The International Monetary Fund (IMF) now believes that the gross domestic product (GDP) grew by 4.9% in 2021. This is an upward adjustment, of three tenths, which shortens the distance with the forecast of the Government macroeconomic picture (+6.5%), but still more pessimistic. As for this year, he expects the Spanish economy to lead growth among advanced countries and estimates that GDP will grow by 5.8% this year. Thus, the IMF maintains its forecast for this year with respect to the one published at the end of December. Although the organization is optimistic about the evolution of Spain compared to other economies, the truth is that the increase is 1.2 points below the estimate by Moncloa (7%).
It is noteworthy that the last update of the Government’s macroeconomic chart occurred in September, when omicron and the sixth wave were not considered. However, the IMF published its calculations for Spain about a month ago, in Article IV in which it reviewed the country’s economic and fiscal policy. In this sense, the IMF forecast is closer to the one recently published by Funcas, which estimated growth for this year of 5.6%, also far from the scenario forecast by the department headed by Nadia Calviño.
At World Economic Outlook, published this Tuesday, the IMF believes that the growth of the Euro Zone will be 3.9%. It estimates that the German economy will advance by 3.8%; the French, will do 3.5% and the Italian, another 3.8%. Spain will also grow above what the United States (4%), Japan (3.3%), the United Kingdom (4.7%) and Canada (4.1%) will do. Of the countries for which the report publishes data, only India (+9%) will grow more than Spain in terms of GDP.

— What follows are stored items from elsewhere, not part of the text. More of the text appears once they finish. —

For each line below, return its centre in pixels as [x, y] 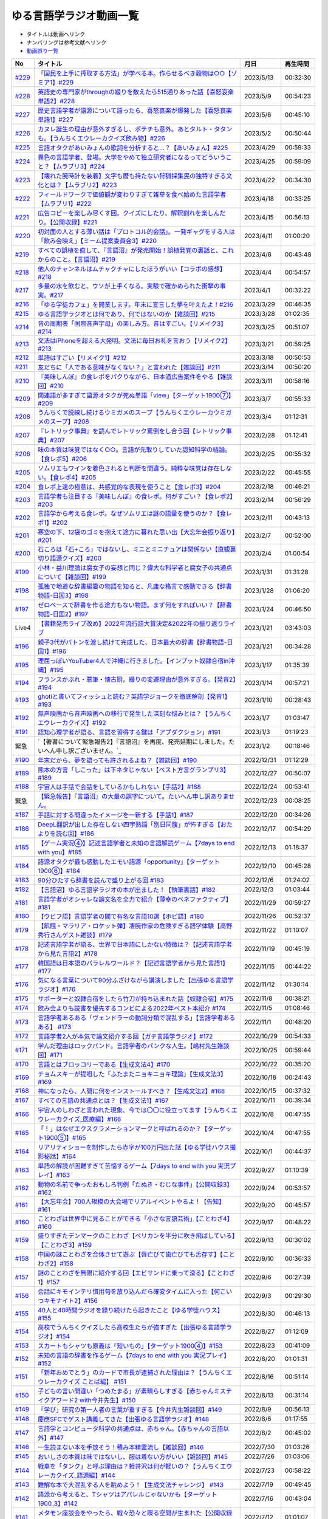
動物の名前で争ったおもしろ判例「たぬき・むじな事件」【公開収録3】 [135, 1184]
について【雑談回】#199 [72, 577]
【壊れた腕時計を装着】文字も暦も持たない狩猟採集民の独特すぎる [132, 176]
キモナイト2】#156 [71, 1300]
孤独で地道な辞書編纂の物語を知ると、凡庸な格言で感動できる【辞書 [135, 586]
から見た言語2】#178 [67, 953]
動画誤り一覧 [43, 51]
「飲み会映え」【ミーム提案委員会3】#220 [97, 241]
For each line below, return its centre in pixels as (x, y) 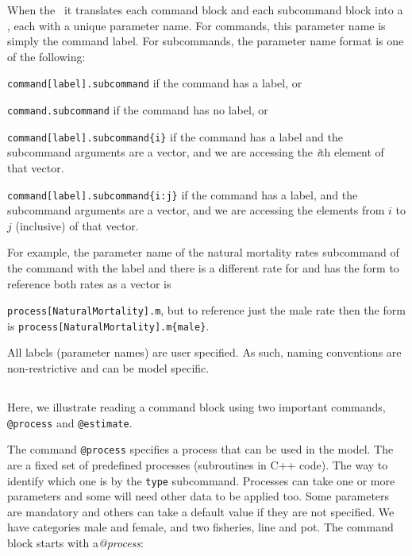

It should be remembered that in the first year of the pandemic, the Spanish economy was the most affected. GDP contracted 10.8% in 2020, compared to the 4.6% drop in the Euro Zone of 6.4%. The German economy fell by 4.6% and the French and Italian by 8% and 8.9%, respectively. Although also important, the drop in the GDP of the United Kingdom was also less than that of Spain, specifically, 9.4%. Restrictions on social interaction activities and the weight of the services sector weighed heavily on Spanish GDP.
The IMF acknowledges that the economy has started the year “weaker than expected” and blames it on the omicron variant and the restrictions that different countries have established. In addition, escalating energy prices and bottlenecks in supply chains have pushed inflation higher than expected. In this sense, the institution warns that will remain at high levels in the short term and expects it to moderate as central bank stimuli are withdrawn and the supply crisis is resolved.
In line with the warnings from the Bank of Spain or the Independent Authority for Fiscal Responsibility (AIRef), the Washington-based institution insists that high inflation represents a “risk” if it is transferred to wages. “There is a risk that high living costs and tight labor markets will force workers to ask for (and companies to access) higher wages,” they summarize. “The resulting labor costs will in turn lead to higher prices, perpetuating an inflationary cycle that will need to be combated with an aggressive policy,” they justify.
Looking ahead to next year, the IMF estimates that Spanish GDP will grow by 3.8%, three tenths more than Funcas forecast. By then, the institution calculates that emerging economies will have achieved higher vaccination figures and that inflation will have moderated compared to this year and the previous one, after supply chains have returned to normal.